Inference queries
abhigoku10 opened this issue · 5 comments
abhigoku10 commented
@wangzheallen @mks0601 hi thanks for the wonderful code base, this is what I was looking for this but I have a few queries
- Detectnet -> used for obtaining bounding box ; PoseNet-> used for pose estimation ; RootNet-> used for depth localization . Can we replace detectnet = yolov5 and posenet = movenet ie other pose estimation model and yet get results if they are able to detect properly
- What is the inference time on a single image for a given resolution
- In your demo.py file the box list and root list is hardcode for a single image, can we have a pipeline which given a video will process each frame and obtain the results dynamically
Thanks for queries
mks0601 commented
- Sure
- Depends on machines. On GTX 2080 Ti, it runs over 50 fps.

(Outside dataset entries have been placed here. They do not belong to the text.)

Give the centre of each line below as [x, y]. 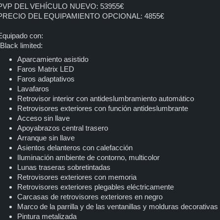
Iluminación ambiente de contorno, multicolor [88, 157]
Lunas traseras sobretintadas [64, 167]
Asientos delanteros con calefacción [75, 147]
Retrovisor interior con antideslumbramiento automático [105, 98]
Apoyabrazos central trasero [62, 128]
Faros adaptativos [46, 79]
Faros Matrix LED [45, 69]
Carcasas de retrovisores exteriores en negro [90, 196]
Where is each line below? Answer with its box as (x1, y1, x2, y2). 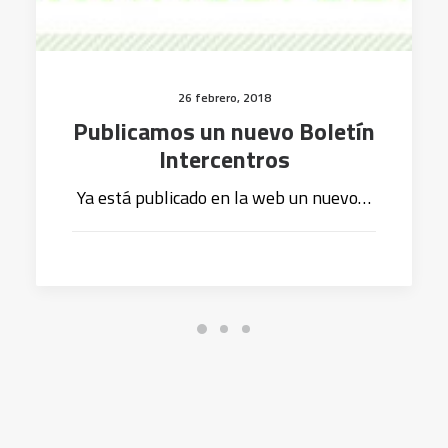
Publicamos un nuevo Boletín (73, 113, 375, 149)
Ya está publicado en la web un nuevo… (77, 184, 371, 211)
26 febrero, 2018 (177, 88, 271, 107)
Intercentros (158, 141, 290, 177)
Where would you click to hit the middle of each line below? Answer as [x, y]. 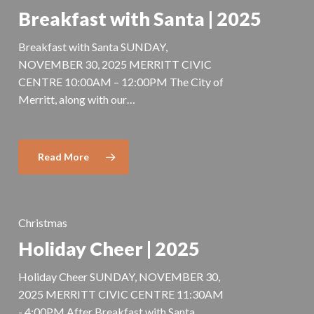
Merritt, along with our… [76, 99]
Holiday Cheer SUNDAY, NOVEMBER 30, [119, 276]
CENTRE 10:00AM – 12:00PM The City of [121, 81]
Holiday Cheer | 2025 [109, 249]
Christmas [42, 222]
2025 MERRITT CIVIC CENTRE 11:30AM [121, 294]
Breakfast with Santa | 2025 [139, 19]
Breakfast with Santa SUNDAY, [93, 46]
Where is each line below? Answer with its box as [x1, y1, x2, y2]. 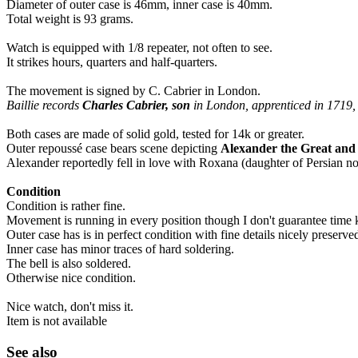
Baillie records [6, 98, 82, 113]
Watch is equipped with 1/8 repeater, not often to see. [6, 41, 272, 55]
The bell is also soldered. [6, 257, 131, 271]
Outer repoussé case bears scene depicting [6, 141, 221, 156]
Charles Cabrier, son [82, 98, 190, 113]
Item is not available [6, 314, 107, 328]
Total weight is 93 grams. [6, 12, 133, 26]
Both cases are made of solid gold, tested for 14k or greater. [6, 127, 304, 141]
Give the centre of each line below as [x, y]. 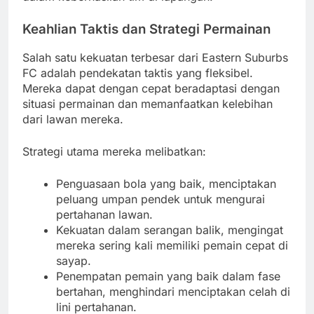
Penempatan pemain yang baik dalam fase [168, 277]
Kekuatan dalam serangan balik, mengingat [170, 230]
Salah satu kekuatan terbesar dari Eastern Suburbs [155, 58]
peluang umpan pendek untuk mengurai [161, 199]
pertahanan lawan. [104, 215]
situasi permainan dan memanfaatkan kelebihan [148, 104]
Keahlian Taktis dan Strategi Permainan [146, 29]
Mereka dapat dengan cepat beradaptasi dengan [151, 89]
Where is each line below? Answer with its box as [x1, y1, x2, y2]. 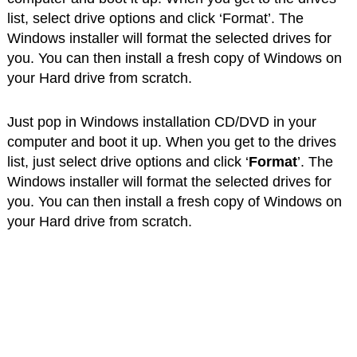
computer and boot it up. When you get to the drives [6, 133, 336, 150]
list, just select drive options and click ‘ [6, 153, 249, 170]
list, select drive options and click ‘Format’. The [6, 10, 304, 26]
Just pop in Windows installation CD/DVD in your [6, 113, 316, 130]
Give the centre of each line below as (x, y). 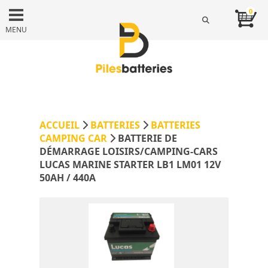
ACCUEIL (60, 125)
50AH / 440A (68, 178)
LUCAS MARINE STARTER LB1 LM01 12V (130, 165)
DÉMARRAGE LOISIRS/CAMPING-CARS (129, 152)
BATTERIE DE (147, 138)
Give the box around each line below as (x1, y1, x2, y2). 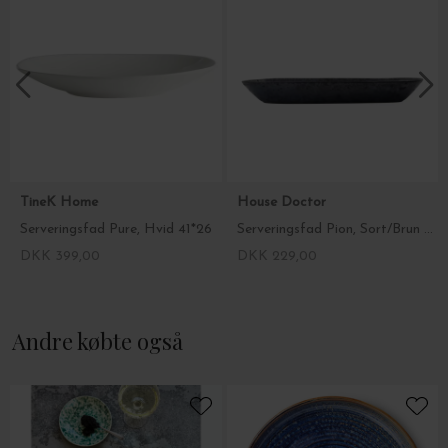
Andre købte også (12, 325, 183, 356)
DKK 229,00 (236, 248, 317, 264)
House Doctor (236, 194, 330, 210)
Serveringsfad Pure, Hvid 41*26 (20, 221, 212, 237)
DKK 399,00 (20, 248, 100, 264)
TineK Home (20, 194, 102, 210)
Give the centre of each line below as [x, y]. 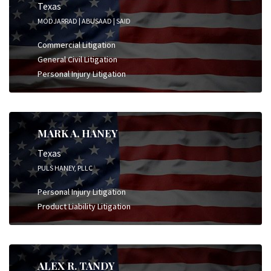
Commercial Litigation [77, 44]
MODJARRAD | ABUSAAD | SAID [84, 21]
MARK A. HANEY [78, 133]
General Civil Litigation [77, 59]
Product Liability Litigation [84, 206]
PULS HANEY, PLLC [65, 168]
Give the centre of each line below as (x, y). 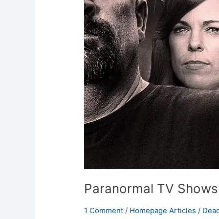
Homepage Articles (163, 211)
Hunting (98, 9)
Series (95, 21)
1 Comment (104, 211)
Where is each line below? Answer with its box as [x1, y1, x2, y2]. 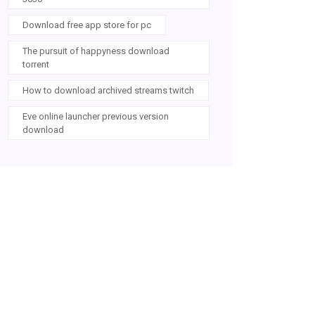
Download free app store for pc [22, 20, 151, 30]
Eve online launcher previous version [22, 111, 169, 122]
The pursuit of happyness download [22, 46, 169, 56]
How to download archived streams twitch [22, 85, 194, 96]
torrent [22, 59, 49, 70]
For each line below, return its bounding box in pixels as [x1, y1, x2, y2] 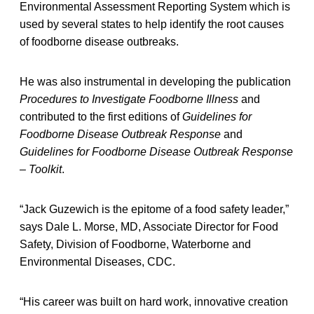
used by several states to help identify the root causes [20, 18, 284, 30]
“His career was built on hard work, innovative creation [20, 295, 288, 308]
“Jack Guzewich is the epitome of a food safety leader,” [20, 203, 289, 215]
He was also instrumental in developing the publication [20, 75, 291, 88]
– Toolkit [20, 163, 62, 175]
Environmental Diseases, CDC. [20, 255, 175, 268]
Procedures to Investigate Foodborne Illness [20, 93, 238, 105]
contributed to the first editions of [20, 110, 182, 123]
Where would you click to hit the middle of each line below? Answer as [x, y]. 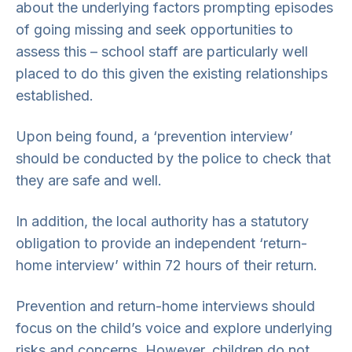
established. [55, 95]
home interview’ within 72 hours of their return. [167, 265]
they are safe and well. [89, 180]
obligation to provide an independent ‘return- [161, 243]
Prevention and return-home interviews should [165, 306]
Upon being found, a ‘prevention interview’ [154, 136]
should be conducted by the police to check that [173, 158]
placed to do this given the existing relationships [172, 73]
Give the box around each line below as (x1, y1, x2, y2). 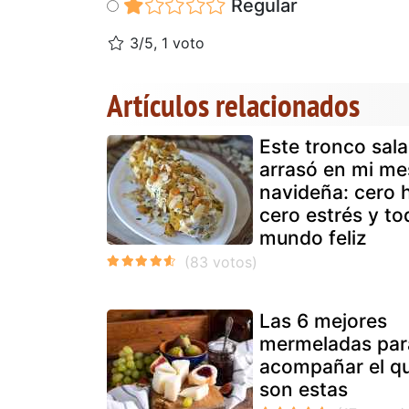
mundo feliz (259, 225, 367, 249)
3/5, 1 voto (125, 33, 204, 52)
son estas (259, 377, 348, 401)
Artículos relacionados (107, 83, 360, 126)
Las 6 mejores (259, 309, 387, 332)
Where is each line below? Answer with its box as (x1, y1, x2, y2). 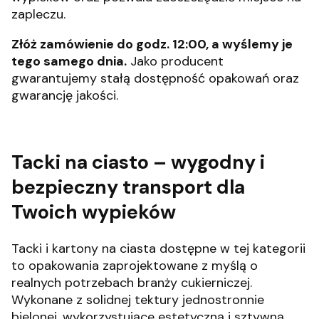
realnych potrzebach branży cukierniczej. (11, 274, 252, 292)
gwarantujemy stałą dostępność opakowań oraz (11, 69, 299, 87)
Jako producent (127, 52, 224, 70)
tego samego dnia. (11, 52, 127, 70)
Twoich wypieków (11, 199, 176, 225)
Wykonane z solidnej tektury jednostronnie (11, 291, 264, 309)
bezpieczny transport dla (11, 174, 245, 200)
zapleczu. (11, 5, 66, 23)
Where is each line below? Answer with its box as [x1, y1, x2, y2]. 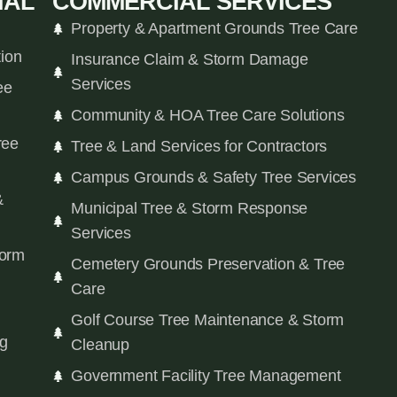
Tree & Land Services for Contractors [71, 137, 328, 156]
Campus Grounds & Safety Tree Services [71, 168, 357, 187]
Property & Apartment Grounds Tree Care [71, 19, 358, 38]
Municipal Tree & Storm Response [71, 199, 308, 218]
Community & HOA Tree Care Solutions [71, 106, 345, 125]
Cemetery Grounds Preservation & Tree [71, 255, 346, 274]
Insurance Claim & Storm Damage [71, 51, 308, 69]
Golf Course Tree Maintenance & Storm [71, 311, 345, 330]
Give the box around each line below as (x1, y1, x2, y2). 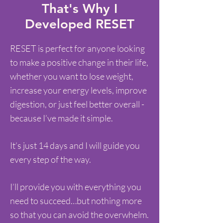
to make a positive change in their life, (10, 57, 148, 68)
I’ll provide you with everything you (10, 181, 141, 192)
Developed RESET (25, 16, 134, 32)
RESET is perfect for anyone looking (10, 43, 145, 54)
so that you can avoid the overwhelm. (10, 209, 149, 220)
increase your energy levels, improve (10, 85, 147, 96)
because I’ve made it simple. (10, 112, 113, 123)
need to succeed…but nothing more (10, 195, 142, 206)
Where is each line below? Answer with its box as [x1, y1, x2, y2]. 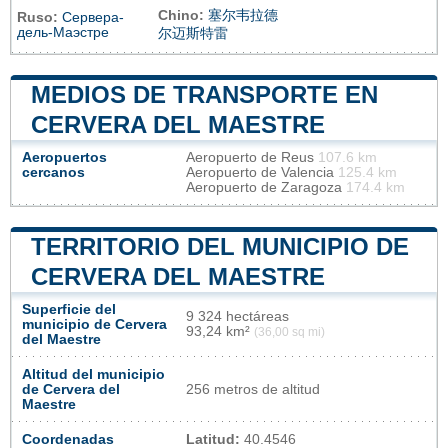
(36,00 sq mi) [254, 325, 325, 338]
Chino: [158, 7, 204, 23]
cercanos [22, 164, 85, 180]
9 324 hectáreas [186, 308, 289, 324]
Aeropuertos [22, 149, 107, 165]
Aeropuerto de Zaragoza [186, 179, 346, 195]
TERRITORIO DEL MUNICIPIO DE [31, 232, 409, 260]
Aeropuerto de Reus [186, 149, 318, 165]
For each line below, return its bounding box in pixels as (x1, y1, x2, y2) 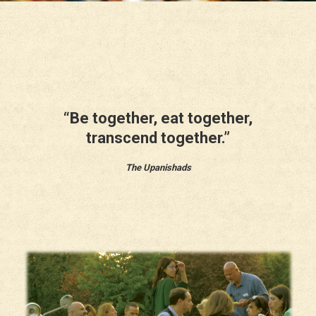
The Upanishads (125, 162, 191, 173)
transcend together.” (86, 129, 230, 147)
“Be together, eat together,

- Sure, but I just provided a hard-coded version due to the lack of time :( sorry for inconvenience.
abhigoku10 commented
@mks0601 thanks for the response , i am having followup questions
1.So in paper you mentioned " Third, a root-relative 3D single-person pose estimation network (PoseNet) estimates the root-relative 3D pose for each detected human" so this means that PoseNet is trained with additional data of Rootnet ? is my understanding correct
2. 50fps for image resolution of ?
3. No issues trying to understand the code aspects
mks0601 commented
- PosNet is trained with GT root-relative 3D pose. Does not require RootNet outputs.
- 256x256
abhigoku10 commented
@mks0601 thanks for the response
- i am still not able to understand the topic , does PoseNet which is trained using Human3.6 dataset which has depth data, is it giving output depth / z info from the model ? if so then what is the use of having Rootnet in the pipeline
- Thanks
mks0601 commented
- RootNet is only used during test stage.